Print version ISSN 0043-3144
West Indian med. j. vol.59 no.6 Mona Dec. 2010
H Belli; D Aslaner; C Ural; MK Vardar; S Yesilyurt; ES Gul
Bagcilar Education and Research Hospital Department of Psychiatry, Istanbul, Turkey
Keywords: Escitalopram, erectile dysfunction, spontaneous ejaculation
Escitalopram is a novel selective serotonin reuptake inhibitor (SSRI) drug used for the treatment of depression (1). Sexual dysfunction is a common and troublesome side-effect associated with SSRIs and other classes of antidepressants (2). These side-effects have been considered to be a common reason for noncompliance which may lead to relapse and recurrence of depression (3).
A case of escitalopram related erectile dysfunction and spontaneous ejaculation during micturition in a patient with major depression are described.
A 43-year old man was brought to hospital by his family for depression. A screen for symptoms of major depression revealed that he had hopelessness, low energy, anhedonia, poor appetite, poor concentration, a strong sense of guilt and insomnia. He had become extremely withdrawn from his friends and had frequent thoughts of illness and death. He felt that the depression had developed relatively suddenly three months previously. However, he had been suffering from depression without any sexuel dysfunction. Results of a general physical examination and laboratory investigation, including a thyroid function test, were normal. His psychiatric history did not include previous episodes of depression. We prescribed 10 mg escitalopram and alprazolam 1 mg daily. After 15 days, alprazolam was stopped, and at the end of week 3, escitalopram was increased to 20 mg daily. He reported partial erectile dysfunction imparing vaginal penetration which occured at every coital relation attempt (2-3 times/week) after the fourth week of escitalopram treatment. Remisson of this dysfunction was achieved at the 7th week of treatment with a Hamilton Depression Rating Scala (HAM-D) score of eight, but he complained of premature ejaculation occuring before the vaginal penetration at each coital attempt, which he had never experienced before He also reported a burning sensation at the end of micturition. Additonally, he described occasions of ejaculation while straining during micturition which was associated with a pleasurable sensation.

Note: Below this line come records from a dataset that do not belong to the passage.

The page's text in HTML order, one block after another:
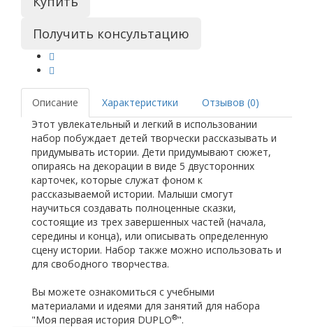
Описание Характеристики
Отзывов (0)
Этот увлекательный и легкий в использовании
набор побуждает детей творчески рассказывать и
придумывать истории. Дети придумывают сюжет,
опираясь на декорации в виде 5 двусторонних
карточек, которые служат фоном к
рассказываемой истории. Малыши смогут
научиться создавать полноценные сказки,
состоящие из трех завершенных частей (начала,
середины и конца), или описывать определенную
сцену истории. Набор также можно использовать и
для свободного творчества.
Вы можете ознакомиться с учебными
материалами и идеями для занятий для набора
"Моя первая история DUPLO®".
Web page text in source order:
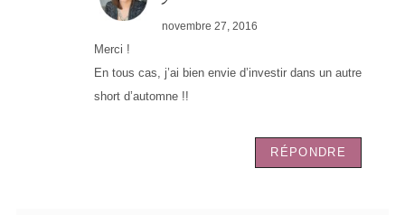
novembre 27, 2016
Merci !
En tous cas, j’ai bien envie d’investir dans un autre
short d’automne !!
RÉPONDRE
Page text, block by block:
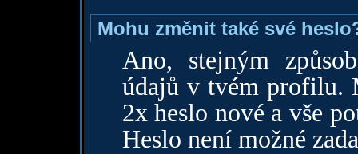
Mohu změnit také své
Ano, stejným
údajů v tvém profilu.
2x heslo nové a vše
Heslo není možné

Escitalopram treatment was stopped and he was prescribed 100 mg fluvoxamine daily. After 15 days, fluvoxa-mine was increased to 200 mg daily. His erectile dysfunction and symptoms of spontaneous ejaculation subsided in three weeks. No additional medical or psychotherapeutic interventions were applied to treat these sexual problems. At the end of fourth week of fluvoxamine treatment, he was still euthymic with a HAM-D score of 6.
Erectile dysfunction and spontaneous ejaculation during micturition caused by escitalopram have not been reported before. Sexual dysfunction is a common and troublesome side-effect associated with SSRIs and other classes of anti-depressants. Its occurrence frequently results in medication switching, discontinuation or dosage reductions to ineffective levels. Approximately 50 per cent of patients of both genders experience some degree of sexual dysfunction while taking SSRIs (2). Depressed male patients are almost twice as likely to present with erectile dysfunction compared with non-depressed men (4). However, the index case had been suffering from depression without any sexual dysfunction. Furthermore, patients treated with a SSRI may present with sexual dysfunction as an unwanted side effect of therapy. Paroxetine, sertraline and citalopram are reported to cause delayed ejaculation. A double-blind, randomized comparative study in 60 patients with premature ejaculation showed that placebo and fluvoxamine had no effect on the ejaculation time after six weeks of treatment, while paroxetine, fluoxetine and sertraline all significantly increased ejaculation latency; the greatest effect was seen with paroxetine (5). The SSRIs are reported to cause sexual dysfunction in the following descending order of frequency: paroxetine, fluoxetine, citalopram, sertraline and fluvoxamine (4). This is confirmed in part in a direct double-blind comparison between fluvoxamine and sertraline in which the incidence of abnormal ejaculation and decreased libido was significantly higher with sertraline than with fluvoxamine (6). According to a survey on how clinicians deal with the side-effects of SSRIs, 36% of psychiatrists prefer switching to another antidepressants to manege sexual dysfunction related to SSRIs (7). However, we prefered switching to fluvoxamine, another SSRIs.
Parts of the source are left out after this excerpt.